Records excerpted from a collection:
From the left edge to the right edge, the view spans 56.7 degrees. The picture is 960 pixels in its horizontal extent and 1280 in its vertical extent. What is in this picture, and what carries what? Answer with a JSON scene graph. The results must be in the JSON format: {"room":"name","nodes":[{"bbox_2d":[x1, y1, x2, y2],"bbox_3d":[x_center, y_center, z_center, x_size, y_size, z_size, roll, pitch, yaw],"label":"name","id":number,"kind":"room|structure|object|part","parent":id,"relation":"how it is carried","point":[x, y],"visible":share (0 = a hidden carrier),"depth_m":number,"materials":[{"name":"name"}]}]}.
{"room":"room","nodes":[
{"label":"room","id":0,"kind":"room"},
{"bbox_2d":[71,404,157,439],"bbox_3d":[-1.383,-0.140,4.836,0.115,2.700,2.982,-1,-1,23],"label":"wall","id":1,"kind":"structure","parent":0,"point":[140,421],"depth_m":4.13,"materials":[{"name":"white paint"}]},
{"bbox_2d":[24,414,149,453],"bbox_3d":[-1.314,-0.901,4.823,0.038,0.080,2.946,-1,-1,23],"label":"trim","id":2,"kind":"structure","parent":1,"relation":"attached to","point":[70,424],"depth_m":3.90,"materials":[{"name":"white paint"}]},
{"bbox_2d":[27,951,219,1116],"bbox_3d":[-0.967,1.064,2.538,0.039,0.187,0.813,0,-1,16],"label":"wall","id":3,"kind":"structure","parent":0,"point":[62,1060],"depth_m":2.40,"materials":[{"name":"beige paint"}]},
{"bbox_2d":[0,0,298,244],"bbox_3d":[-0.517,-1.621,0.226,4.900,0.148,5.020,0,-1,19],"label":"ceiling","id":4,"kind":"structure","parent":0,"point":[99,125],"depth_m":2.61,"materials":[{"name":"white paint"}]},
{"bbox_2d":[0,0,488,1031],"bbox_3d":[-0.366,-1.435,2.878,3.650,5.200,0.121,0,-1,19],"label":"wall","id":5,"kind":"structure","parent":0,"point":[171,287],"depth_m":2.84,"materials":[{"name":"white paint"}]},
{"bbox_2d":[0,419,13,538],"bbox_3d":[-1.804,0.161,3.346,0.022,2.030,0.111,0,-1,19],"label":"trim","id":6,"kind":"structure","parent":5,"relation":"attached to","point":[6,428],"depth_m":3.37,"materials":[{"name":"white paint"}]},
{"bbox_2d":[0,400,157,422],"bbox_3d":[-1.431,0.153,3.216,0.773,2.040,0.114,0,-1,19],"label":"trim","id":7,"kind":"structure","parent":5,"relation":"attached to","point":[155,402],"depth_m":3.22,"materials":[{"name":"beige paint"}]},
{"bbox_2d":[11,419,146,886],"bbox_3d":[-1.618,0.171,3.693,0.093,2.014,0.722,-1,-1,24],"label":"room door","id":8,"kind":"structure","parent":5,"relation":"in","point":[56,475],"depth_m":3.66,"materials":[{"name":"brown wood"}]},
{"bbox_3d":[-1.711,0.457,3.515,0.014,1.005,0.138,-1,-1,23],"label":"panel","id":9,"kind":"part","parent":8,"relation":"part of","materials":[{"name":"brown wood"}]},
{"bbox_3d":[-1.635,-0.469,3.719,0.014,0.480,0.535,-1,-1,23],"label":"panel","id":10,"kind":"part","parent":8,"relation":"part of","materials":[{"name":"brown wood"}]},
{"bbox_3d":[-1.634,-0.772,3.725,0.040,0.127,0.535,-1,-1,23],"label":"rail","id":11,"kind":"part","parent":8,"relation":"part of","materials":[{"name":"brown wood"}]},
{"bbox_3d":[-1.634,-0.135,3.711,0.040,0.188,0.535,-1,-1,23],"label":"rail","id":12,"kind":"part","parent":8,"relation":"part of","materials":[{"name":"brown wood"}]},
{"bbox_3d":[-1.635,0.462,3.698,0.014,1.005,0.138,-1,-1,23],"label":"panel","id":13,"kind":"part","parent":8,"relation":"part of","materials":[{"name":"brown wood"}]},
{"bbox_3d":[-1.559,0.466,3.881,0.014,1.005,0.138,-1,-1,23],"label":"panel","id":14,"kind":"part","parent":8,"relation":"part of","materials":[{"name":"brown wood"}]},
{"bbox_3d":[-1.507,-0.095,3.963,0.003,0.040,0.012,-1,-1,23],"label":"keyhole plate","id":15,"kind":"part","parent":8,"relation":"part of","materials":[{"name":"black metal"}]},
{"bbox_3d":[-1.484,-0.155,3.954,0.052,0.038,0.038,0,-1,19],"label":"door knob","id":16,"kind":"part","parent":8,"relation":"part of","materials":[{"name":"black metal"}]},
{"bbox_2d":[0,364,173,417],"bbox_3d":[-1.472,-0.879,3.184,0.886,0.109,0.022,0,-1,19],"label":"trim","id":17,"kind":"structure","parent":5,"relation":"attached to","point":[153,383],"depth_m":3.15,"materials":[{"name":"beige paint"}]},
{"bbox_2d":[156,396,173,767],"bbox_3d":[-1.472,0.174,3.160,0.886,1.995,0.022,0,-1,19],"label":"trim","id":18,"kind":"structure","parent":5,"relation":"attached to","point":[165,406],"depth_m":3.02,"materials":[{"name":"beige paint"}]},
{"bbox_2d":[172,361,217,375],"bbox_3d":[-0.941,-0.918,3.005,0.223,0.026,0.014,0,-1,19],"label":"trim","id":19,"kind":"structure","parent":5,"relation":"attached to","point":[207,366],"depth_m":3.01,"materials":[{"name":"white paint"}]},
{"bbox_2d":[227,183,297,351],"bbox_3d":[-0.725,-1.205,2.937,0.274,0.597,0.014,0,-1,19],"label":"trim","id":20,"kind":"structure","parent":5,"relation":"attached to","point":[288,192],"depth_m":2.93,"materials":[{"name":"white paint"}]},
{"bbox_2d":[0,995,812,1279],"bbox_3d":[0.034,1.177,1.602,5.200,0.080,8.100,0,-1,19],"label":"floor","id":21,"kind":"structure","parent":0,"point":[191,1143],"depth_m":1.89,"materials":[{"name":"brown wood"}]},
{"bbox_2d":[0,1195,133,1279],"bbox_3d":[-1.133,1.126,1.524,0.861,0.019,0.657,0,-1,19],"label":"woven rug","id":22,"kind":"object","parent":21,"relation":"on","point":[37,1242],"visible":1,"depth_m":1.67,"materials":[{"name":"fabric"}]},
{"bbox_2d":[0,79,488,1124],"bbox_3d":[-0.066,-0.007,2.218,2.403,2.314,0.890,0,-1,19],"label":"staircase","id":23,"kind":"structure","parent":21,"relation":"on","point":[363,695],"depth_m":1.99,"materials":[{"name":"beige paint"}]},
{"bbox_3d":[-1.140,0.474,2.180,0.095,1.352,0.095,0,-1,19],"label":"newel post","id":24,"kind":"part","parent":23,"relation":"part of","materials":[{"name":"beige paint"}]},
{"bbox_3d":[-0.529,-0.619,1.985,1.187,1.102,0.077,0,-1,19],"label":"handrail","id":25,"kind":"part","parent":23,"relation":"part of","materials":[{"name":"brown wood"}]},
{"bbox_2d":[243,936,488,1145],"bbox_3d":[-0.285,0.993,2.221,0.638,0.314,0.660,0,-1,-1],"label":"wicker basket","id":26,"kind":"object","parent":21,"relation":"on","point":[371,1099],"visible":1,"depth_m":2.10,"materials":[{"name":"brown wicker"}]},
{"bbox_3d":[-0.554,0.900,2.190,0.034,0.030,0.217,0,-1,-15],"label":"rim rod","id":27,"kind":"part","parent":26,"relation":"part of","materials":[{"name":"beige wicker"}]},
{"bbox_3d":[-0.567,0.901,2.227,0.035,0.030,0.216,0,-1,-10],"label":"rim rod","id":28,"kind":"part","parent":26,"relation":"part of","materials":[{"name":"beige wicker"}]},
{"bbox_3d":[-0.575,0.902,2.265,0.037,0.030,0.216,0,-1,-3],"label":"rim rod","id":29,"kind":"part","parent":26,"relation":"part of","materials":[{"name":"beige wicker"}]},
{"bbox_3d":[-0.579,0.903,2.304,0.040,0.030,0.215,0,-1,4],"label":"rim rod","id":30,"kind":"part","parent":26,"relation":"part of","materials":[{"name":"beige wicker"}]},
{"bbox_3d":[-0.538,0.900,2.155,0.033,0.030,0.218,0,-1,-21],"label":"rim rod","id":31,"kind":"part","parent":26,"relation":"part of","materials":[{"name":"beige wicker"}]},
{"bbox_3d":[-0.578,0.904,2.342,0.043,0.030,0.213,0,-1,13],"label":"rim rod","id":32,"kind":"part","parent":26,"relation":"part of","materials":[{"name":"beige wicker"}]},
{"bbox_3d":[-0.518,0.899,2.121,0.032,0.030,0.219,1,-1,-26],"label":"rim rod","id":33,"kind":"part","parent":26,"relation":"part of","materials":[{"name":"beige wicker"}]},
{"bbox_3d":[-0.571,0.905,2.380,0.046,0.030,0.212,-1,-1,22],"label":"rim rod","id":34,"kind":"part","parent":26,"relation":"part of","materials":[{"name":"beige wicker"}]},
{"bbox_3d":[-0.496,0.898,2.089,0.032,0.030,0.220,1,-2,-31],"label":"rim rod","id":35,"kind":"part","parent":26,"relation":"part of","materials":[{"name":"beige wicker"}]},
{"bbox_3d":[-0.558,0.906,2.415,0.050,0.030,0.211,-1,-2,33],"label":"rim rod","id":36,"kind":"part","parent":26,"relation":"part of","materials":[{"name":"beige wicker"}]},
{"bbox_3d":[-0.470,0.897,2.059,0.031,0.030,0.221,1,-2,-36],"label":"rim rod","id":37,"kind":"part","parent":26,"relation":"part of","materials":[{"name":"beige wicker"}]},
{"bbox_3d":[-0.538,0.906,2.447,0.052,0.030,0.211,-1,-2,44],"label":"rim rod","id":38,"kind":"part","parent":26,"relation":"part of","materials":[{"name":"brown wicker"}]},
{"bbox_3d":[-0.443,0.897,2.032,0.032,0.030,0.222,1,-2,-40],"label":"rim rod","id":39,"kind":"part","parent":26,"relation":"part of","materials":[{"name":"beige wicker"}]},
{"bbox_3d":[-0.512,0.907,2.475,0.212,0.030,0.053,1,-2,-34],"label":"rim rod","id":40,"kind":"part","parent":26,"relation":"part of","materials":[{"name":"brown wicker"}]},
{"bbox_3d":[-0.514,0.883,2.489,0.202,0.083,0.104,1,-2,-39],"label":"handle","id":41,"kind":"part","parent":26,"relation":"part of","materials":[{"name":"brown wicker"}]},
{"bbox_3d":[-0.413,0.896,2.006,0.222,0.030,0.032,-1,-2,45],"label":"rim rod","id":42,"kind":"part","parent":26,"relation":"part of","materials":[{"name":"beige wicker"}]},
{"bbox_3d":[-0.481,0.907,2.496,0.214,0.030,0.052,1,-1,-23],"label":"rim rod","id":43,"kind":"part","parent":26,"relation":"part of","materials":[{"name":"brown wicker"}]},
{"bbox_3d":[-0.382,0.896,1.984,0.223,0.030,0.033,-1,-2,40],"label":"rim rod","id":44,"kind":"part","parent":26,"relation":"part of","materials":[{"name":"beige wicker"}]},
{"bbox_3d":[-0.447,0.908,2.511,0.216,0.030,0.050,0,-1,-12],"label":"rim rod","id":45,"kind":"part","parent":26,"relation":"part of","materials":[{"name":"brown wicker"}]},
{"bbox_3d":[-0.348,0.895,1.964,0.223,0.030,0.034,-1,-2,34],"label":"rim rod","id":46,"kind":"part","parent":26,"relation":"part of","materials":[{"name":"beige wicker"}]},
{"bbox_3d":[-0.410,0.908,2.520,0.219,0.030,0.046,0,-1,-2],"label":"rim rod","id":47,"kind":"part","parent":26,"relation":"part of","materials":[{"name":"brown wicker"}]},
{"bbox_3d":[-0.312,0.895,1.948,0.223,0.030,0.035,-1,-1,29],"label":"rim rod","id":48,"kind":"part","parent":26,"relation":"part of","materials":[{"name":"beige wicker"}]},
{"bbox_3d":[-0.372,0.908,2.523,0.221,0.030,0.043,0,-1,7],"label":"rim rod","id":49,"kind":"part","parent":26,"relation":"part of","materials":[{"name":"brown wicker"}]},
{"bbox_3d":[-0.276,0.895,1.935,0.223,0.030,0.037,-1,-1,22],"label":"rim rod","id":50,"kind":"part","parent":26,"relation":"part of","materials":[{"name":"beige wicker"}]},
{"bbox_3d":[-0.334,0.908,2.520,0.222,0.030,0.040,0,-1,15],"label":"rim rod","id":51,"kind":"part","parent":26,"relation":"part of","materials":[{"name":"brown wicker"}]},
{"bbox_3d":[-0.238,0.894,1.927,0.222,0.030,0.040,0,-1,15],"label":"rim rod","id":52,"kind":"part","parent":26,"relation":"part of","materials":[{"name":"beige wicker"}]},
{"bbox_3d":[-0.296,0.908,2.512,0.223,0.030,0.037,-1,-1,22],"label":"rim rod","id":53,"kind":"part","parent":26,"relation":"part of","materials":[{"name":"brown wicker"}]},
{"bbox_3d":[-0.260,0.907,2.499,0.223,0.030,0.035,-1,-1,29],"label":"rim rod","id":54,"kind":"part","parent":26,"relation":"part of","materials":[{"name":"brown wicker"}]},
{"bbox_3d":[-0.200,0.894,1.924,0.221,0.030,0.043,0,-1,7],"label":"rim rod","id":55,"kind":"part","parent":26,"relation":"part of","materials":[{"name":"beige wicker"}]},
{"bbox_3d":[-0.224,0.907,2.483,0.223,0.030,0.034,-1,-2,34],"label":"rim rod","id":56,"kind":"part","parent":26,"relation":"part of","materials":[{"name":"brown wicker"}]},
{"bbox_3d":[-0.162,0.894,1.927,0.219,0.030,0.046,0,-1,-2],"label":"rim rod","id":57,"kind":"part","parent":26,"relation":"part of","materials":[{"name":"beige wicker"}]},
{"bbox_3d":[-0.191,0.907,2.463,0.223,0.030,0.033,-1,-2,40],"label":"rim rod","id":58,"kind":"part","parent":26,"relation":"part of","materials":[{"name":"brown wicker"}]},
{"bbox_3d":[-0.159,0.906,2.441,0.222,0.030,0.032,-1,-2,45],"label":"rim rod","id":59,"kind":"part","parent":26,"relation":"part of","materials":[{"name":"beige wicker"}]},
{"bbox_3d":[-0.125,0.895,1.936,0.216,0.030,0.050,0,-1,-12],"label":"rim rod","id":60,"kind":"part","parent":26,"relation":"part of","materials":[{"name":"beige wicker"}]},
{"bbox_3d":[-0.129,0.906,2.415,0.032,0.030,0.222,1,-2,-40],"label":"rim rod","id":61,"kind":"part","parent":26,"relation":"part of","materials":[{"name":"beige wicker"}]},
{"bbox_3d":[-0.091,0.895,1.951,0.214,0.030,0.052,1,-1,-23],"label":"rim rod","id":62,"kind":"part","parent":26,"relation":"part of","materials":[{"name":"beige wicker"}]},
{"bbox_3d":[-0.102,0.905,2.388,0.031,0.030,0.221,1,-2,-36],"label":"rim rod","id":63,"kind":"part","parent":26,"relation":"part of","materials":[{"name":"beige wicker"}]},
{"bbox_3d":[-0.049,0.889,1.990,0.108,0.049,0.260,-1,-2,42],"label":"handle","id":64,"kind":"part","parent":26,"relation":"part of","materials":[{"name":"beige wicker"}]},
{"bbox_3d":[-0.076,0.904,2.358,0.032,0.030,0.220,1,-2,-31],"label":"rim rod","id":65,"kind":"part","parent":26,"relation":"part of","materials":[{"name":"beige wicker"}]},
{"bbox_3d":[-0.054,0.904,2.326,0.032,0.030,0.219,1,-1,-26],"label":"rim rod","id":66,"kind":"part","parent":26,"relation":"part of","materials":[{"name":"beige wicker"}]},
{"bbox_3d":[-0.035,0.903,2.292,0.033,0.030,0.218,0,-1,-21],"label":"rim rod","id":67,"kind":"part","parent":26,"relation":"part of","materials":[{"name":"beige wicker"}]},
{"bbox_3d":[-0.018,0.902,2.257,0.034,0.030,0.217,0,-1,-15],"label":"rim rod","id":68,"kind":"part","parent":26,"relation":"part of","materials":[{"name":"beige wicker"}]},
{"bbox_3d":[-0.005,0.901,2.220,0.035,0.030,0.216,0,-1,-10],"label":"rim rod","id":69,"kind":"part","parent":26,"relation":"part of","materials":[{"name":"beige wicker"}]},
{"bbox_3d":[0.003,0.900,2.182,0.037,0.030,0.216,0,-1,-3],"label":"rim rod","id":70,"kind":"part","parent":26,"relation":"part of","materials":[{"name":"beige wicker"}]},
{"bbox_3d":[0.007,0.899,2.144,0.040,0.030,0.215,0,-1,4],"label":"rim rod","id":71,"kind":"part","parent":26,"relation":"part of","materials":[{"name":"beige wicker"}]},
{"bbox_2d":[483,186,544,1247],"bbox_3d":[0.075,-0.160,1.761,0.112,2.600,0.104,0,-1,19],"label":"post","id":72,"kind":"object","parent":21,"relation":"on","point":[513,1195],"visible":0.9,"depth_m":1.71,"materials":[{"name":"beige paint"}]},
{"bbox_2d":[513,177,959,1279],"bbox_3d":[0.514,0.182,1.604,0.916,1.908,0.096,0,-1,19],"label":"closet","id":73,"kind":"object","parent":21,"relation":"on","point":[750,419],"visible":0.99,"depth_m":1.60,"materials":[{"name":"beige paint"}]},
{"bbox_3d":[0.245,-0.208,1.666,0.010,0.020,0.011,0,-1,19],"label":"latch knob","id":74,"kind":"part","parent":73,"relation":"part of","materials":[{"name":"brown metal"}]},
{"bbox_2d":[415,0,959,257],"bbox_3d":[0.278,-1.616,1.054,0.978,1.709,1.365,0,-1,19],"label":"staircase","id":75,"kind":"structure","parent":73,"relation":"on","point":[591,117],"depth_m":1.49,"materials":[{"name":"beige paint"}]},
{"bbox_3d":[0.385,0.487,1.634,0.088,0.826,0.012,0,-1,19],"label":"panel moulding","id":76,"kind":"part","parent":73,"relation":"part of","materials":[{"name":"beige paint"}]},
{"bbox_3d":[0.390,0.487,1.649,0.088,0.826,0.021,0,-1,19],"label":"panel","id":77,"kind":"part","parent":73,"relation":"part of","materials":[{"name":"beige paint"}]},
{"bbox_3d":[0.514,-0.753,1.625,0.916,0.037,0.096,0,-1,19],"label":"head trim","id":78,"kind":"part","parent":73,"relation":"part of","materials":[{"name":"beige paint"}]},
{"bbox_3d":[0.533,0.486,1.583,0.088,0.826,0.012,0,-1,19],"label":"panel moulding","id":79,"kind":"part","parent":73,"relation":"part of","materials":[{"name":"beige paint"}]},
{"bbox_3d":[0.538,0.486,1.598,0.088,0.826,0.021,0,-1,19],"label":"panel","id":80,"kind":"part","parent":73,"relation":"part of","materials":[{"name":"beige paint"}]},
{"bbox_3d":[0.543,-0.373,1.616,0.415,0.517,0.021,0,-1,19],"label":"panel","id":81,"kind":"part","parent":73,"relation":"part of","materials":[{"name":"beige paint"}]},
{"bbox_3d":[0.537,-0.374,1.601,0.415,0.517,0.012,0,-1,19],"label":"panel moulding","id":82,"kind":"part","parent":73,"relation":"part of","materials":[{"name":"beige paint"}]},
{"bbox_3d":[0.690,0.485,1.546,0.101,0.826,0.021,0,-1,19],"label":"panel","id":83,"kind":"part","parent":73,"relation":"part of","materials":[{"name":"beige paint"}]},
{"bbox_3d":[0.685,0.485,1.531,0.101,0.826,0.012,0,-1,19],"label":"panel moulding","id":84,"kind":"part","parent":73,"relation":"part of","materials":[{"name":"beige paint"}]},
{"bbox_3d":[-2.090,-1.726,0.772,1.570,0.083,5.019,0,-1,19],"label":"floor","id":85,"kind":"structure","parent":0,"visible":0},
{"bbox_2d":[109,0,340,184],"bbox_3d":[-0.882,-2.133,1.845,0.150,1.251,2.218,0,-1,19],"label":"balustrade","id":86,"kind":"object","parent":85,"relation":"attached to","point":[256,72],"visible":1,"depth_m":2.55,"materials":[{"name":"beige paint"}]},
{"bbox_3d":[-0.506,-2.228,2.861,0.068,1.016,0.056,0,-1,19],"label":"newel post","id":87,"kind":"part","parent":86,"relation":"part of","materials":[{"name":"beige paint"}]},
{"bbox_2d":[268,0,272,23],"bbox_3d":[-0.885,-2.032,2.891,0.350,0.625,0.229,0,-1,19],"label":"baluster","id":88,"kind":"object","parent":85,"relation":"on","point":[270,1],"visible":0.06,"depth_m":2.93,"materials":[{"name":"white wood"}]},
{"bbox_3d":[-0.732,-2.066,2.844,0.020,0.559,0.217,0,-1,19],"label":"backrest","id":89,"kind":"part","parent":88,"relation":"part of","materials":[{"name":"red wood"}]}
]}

Task requirements
Only a number is required here: the count of lines in these entries that hold "newel".

Answer box
2